Write out each line of the listing as it stands, without the images.
Task material below:
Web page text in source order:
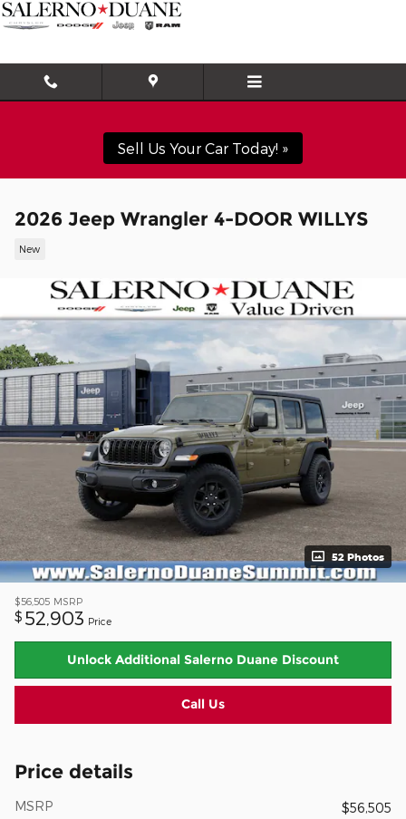
Skip to main content
Sell Us Your Car Today! »
2026 Jeep Wrangler 4-DOOR WILLYS
New
52 Photos
$56,505 MSRP
$ 52,903 Price
Unlock Additional Salerno Duane Discount
Call Us
Price details
MSRP
$56,505
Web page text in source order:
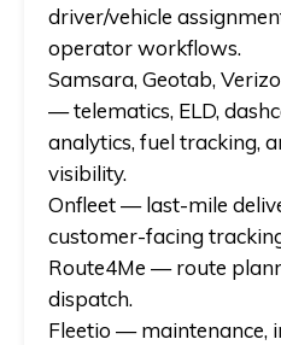
driver/vehicle
operator workflows.
Samsara, Geotab,
— telematics, ELD,
analytics, fuel tracking,
visibility.
Onfleet— last-mile
customer-facing
Route4Me — route
dispatch.
Fleetio — maintenance,
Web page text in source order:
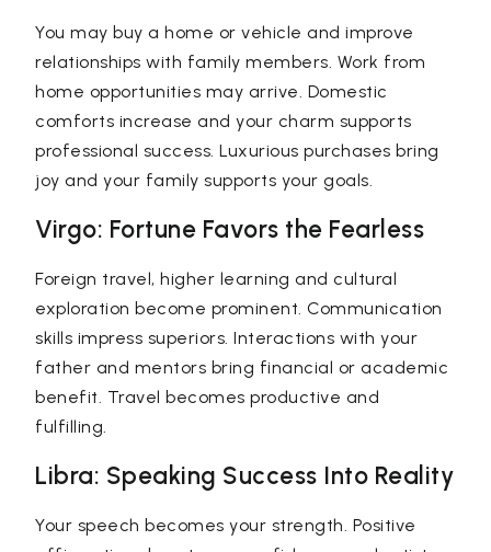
End of Task material.
:: Answer to the exercise ::
Web page text in source order:
Skip to main content
Sell Us Your Car Today! »
2026 Jeep Wrangler 4-DOOR WILLYS
New
52 Photos
$56,505 MSRP
$ 52,903 Price
Unlock Additional Salerno Duane Discount
Call Us
Price details
MSRP
$56,505
Web page text in source order:
driver/vehicle
operator workflows.
Samsara, Geotab,
— telematics, ELD,
analytics, fuel tracking,
visibility.
Onfleet— last-mile
customer-facing
Route4Me — route
dispatch.
Fleetio — maintenance,
Web page text in source order:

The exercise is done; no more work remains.